'''

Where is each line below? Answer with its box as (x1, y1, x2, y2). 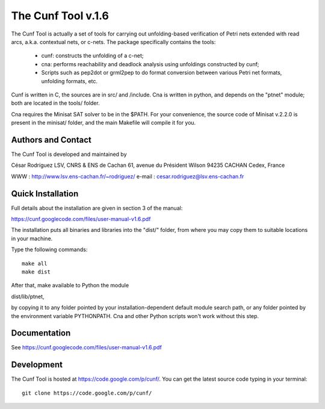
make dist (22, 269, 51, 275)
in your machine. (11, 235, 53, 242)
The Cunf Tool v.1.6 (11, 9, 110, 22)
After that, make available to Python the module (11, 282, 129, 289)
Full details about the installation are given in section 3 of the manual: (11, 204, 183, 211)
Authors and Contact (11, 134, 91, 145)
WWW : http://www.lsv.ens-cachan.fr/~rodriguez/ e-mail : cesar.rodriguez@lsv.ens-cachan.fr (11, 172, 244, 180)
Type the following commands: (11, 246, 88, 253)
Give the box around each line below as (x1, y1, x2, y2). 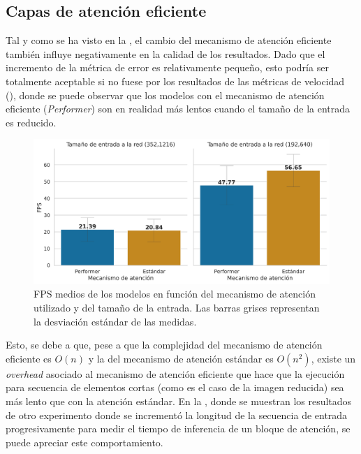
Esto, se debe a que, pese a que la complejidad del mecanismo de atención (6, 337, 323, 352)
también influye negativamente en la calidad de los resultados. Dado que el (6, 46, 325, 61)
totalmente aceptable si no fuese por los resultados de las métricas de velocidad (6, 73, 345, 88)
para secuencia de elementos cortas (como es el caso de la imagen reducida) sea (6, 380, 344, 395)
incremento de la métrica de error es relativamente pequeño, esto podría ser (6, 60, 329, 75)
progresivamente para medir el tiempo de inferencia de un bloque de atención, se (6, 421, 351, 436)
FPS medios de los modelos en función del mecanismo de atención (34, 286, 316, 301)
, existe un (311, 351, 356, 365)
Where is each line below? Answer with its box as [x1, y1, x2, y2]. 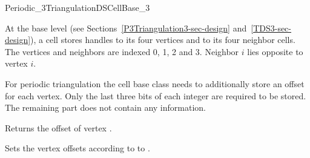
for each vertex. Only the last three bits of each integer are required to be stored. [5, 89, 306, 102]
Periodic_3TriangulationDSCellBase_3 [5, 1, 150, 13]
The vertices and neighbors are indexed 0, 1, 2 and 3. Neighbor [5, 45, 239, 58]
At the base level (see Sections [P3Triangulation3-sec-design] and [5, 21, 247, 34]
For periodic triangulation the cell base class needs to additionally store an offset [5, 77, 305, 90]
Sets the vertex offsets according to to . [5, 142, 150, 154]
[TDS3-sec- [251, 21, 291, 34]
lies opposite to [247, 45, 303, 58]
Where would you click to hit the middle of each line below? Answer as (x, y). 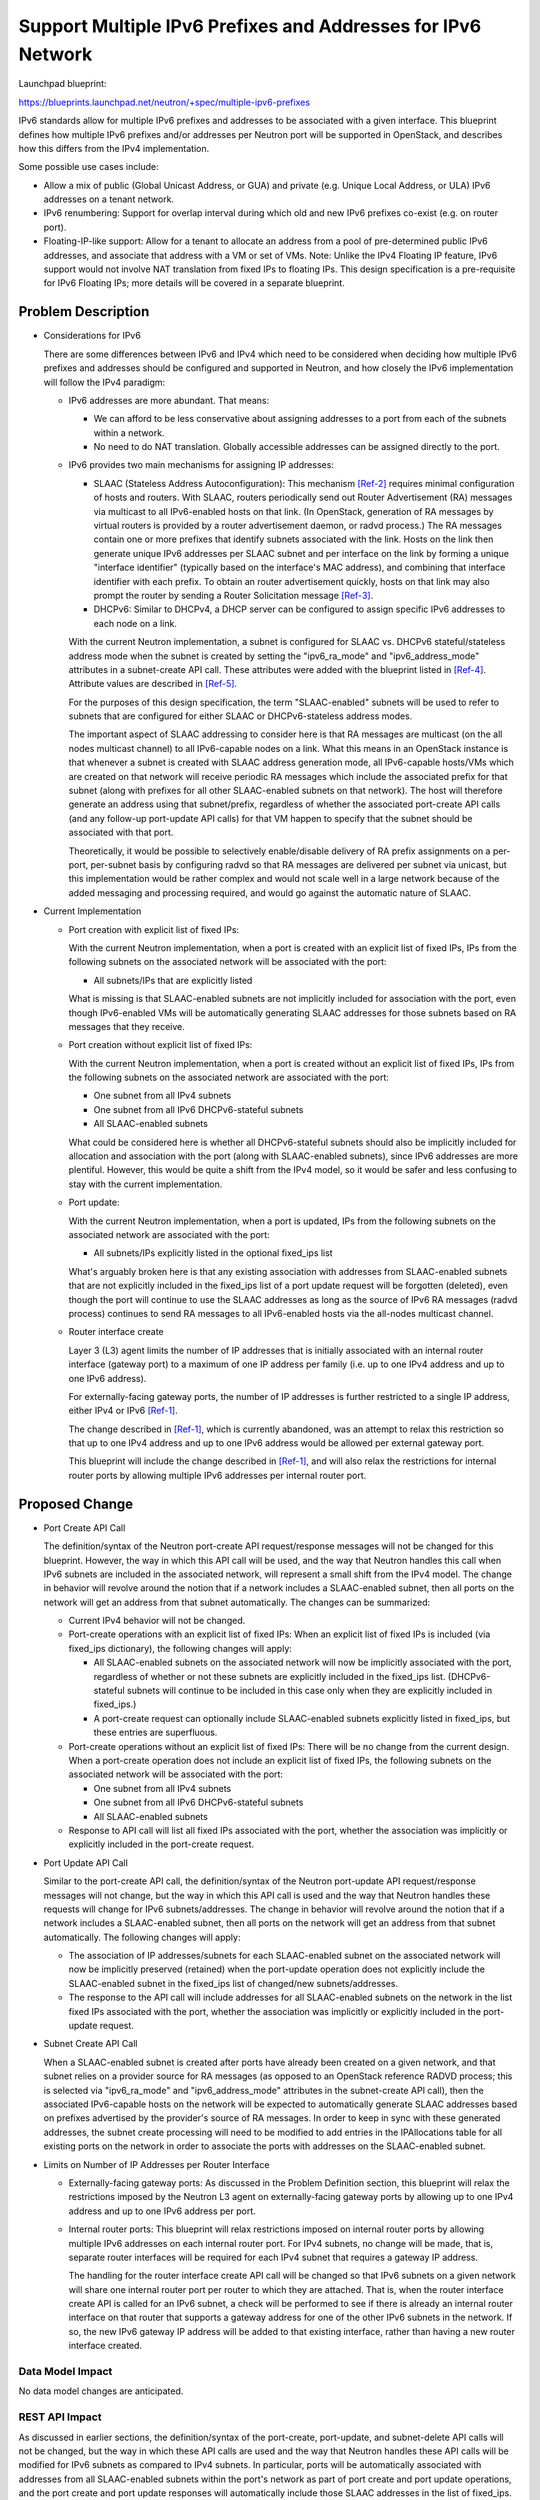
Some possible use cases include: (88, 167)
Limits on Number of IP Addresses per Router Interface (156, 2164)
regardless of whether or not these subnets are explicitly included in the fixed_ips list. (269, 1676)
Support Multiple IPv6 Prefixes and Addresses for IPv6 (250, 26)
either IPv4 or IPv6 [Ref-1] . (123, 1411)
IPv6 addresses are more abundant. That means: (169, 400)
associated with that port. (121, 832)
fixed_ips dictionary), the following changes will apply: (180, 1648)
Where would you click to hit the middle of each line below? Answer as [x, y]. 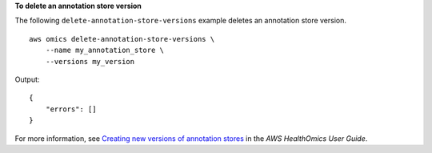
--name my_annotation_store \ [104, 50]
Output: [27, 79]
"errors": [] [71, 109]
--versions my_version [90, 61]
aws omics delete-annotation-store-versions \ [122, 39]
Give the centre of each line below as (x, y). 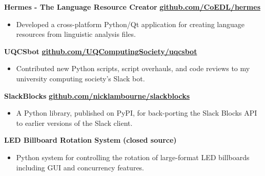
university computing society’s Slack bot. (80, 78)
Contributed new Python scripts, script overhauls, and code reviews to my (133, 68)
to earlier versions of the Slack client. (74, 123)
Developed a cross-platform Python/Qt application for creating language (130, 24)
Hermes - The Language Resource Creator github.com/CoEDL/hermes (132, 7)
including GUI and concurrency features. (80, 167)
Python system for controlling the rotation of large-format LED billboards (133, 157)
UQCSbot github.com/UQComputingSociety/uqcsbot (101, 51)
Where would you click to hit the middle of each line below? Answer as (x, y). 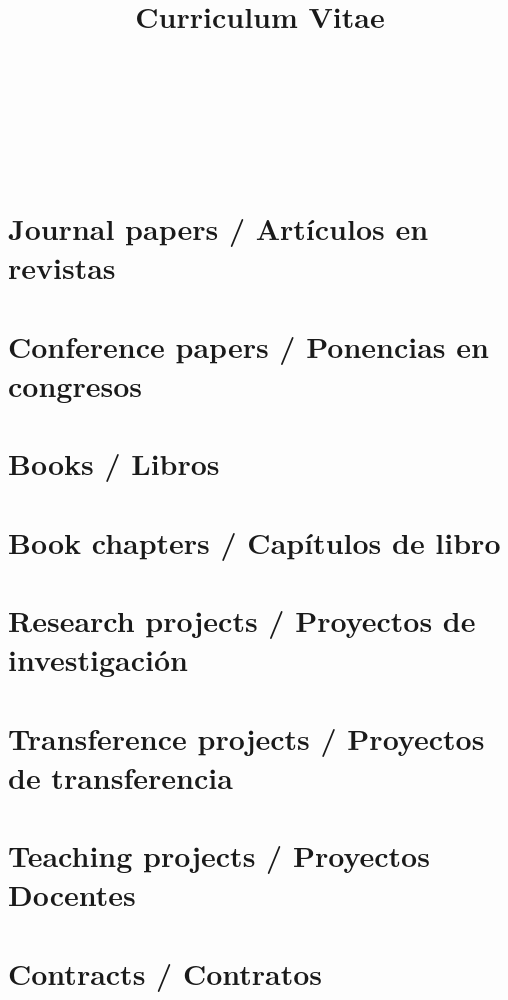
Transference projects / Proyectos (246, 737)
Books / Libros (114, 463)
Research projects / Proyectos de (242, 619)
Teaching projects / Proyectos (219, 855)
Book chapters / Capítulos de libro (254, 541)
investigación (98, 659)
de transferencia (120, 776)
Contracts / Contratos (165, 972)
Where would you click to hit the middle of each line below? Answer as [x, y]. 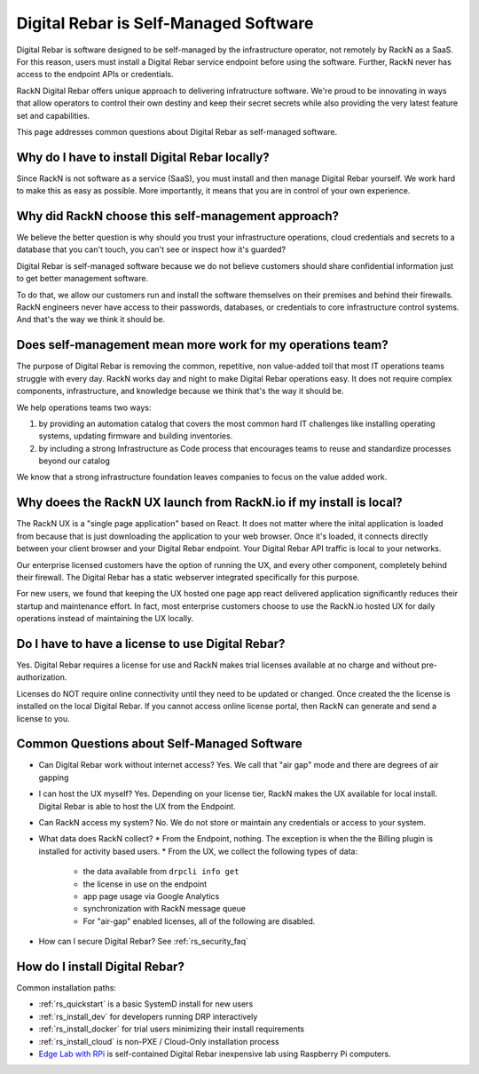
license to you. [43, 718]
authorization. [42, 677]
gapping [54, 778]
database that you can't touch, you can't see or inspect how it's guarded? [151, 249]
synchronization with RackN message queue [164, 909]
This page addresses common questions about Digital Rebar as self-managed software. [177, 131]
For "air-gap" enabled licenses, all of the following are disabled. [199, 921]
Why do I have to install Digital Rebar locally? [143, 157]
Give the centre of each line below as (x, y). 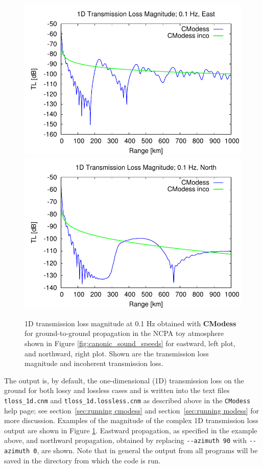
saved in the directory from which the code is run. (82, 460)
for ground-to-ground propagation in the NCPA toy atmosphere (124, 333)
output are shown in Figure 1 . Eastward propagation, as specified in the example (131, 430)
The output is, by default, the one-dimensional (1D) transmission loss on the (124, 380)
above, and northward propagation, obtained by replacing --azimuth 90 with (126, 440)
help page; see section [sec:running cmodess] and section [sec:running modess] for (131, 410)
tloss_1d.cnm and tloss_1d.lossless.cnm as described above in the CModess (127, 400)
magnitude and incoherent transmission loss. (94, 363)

'''

◆ To do
Start with the line above containing "synchronization with RackN" and end with the line containing "output are shown". Set down that stretch exactly, without any pictures.

◆ Answer space
synchronization with RackN message queue [164, 909]
This page addresses common questions about Digital Rebar as self-managed software. [177, 131]
For "air-gap" enabled licenses, all of the following are disabled. [199, 921]
Why do I have to install Digital Rebar locally? [143, 157]
Give the centre of each line below as (x, y). 
saved in the directory from which the code is run. (82, 460)
for ground-to-ground propagation in the NCPA toy atmosphere (124, 333)
output are shown in Figure 1 . Eastward propagation, as specified in the example (131, 430)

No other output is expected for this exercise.